Blockchain, for most people, may be a familiar and unfamiliar term. Familiar because it is closely associated with bitcoin; It’s strange because the concept has been talked about so much that not many people really understand how it works and what it means.

It ended a little while agoMIT Tech Review Blockchain SummitOn Tuesday, one of the industry’s biggest proponents of blockchain was less harmonious: Emin Gun Sirer, a professor of computer science at Cornell University.

The famous hacker, who found a way to hack the FBI’s website in 2004, tried to warn people more about the flaws of blockchain and the technical challenges it faces:The technology is still in its very early stages and should not be over-enthusiastic.

Photo │ Emin Gun Sirer, professor of computer science at Cornell University

The following is the transcript of Professor Emin Gun Sirer’s lecture, compiled by DT:

Too much has been said about the benefits of blockchain, and the changes it could bring to the world, and I won’t repeat them here. What I want to share with you is how people use blockchain and the technology behind it.

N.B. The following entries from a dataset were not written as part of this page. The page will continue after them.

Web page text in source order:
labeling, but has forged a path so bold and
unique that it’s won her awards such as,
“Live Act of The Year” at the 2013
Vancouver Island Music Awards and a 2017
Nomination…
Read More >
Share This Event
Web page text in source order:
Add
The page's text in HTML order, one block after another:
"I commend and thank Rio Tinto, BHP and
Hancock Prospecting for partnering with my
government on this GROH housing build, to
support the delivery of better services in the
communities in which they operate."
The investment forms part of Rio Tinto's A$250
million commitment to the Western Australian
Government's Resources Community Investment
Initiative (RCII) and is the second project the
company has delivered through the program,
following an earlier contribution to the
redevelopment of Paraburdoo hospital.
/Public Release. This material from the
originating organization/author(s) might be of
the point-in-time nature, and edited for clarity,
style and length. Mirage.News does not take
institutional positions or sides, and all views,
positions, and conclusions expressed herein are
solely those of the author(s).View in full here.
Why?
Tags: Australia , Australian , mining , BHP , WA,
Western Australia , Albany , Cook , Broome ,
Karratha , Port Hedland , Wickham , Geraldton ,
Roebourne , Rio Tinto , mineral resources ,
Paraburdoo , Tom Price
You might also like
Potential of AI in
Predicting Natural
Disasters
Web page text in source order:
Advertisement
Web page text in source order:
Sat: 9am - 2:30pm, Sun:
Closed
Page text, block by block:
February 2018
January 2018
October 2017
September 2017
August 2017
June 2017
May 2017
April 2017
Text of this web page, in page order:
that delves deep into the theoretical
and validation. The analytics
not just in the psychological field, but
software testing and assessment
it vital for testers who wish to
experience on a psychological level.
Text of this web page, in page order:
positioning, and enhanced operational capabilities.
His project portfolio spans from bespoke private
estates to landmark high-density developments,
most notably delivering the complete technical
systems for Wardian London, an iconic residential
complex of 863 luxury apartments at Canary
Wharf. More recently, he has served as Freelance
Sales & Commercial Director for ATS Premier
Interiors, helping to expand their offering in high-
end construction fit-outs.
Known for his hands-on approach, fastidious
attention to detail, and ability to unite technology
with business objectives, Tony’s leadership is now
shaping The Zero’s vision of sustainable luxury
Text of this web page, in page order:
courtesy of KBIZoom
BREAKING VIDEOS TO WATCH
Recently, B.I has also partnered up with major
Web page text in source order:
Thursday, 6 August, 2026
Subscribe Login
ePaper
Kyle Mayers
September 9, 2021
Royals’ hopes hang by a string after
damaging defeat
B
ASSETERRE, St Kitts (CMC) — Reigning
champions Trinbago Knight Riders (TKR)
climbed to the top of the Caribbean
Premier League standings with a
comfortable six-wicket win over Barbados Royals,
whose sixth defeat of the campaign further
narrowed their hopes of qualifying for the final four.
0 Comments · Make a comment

To grasp blockchain as a whole, one must first understand the way humans record wealth. When people see gold, they immediately think of wealth and value, but this belongs to the recognition of its value by human cultural tradition. Why gold? There are many stones that are more beautiful and resistant to corrosion than gold. Why don’t people choose these stones?

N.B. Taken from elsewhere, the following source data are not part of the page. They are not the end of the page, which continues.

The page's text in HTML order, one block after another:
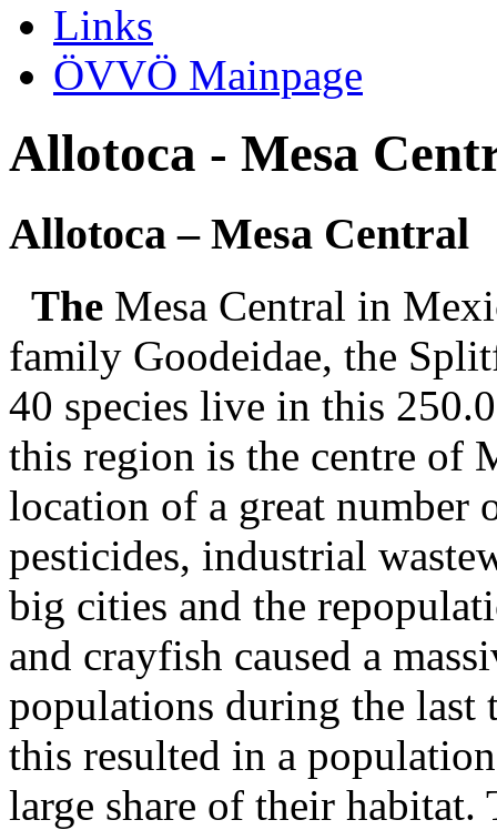
Links
ÖVVÖ Mainpage
Allotoca - Mesa
Allotoca – Mesa Central
The Mesa Central in
family Goodeidae, the
40 species live in this
this region is the centre of
location of a great number
pesticides, industrial
big cities and the
and crayfish caused a
populations during the last
this resulted in a
large share of their
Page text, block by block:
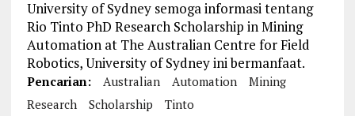
University of Sydney semoga informasi tentang
Rio Tinto PhD Research Scholarship in Mining
Automation at The Australian Centre for Field
Robotics, University of Sydney ini bermanfaat.
Pencarian: Australian Automation
Mining
Research
Scholarship Tinto
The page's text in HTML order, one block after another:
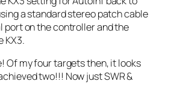
a standard stereo patch cable
port on the controller and the
KX3.
Of my four targets then, it looks
two!!! Now just SWR &
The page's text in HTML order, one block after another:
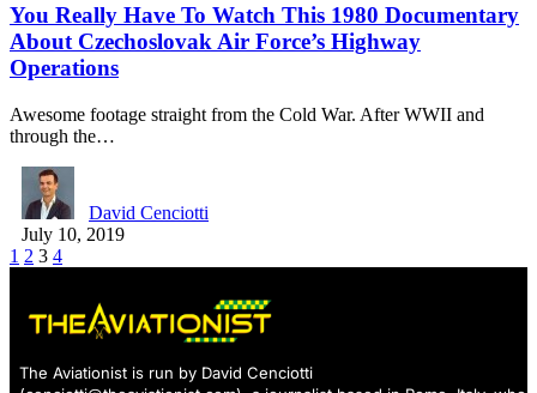
You Really Have To Watch This 1980 Documentary
About Czechoslovak Air Force’s Highway
Operations
Awesome footage straight from the Cold War. After WWII and
through the…
David Cenciotti
July 10, 2019
1 2 3 4
The Aviationist is run by David Cenciotti
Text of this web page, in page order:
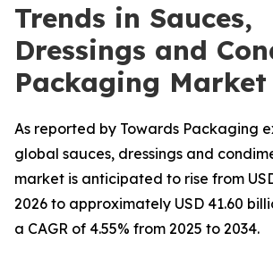
Trends in Sauces,
Dressings and
Packaging Market
As reported by Towards Packaging
global sauces, dressings and
market is anticipated to rise from
2026 to approximately USD 41.60
a CAGR of 4.55% from 2025 to 2034.
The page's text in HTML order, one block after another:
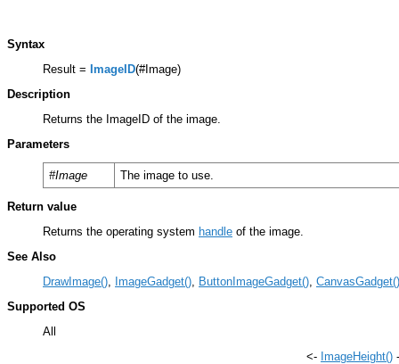
Syntax
Result = ImageID(#Image)
Description
Returns the ImageID of the image.
Parameters
#Image The image to use.
Return value
Returns the operating system handle of the image.
See Also
DrawImage(), ImageGadget(), ButtonImageGadget(), CanvasGadget()
Supported OS
All
<- ImageHeight()

Of course, there are other types of objects that have been given value, like shells, which are beautiful and hard to counterfeit; And ancient Chinese dao coins, special coins made of copper and so on.

I’ve also seen an amazing currency. On an island in the South Pacific, locals use a giant stone disc as currency (pictured below). The reason for this “megalithic currency” is simple: rocks of this size are not found on the island. If you want to buy someone else’s land, just push the big stone coin to their door and put it there. The land is yours.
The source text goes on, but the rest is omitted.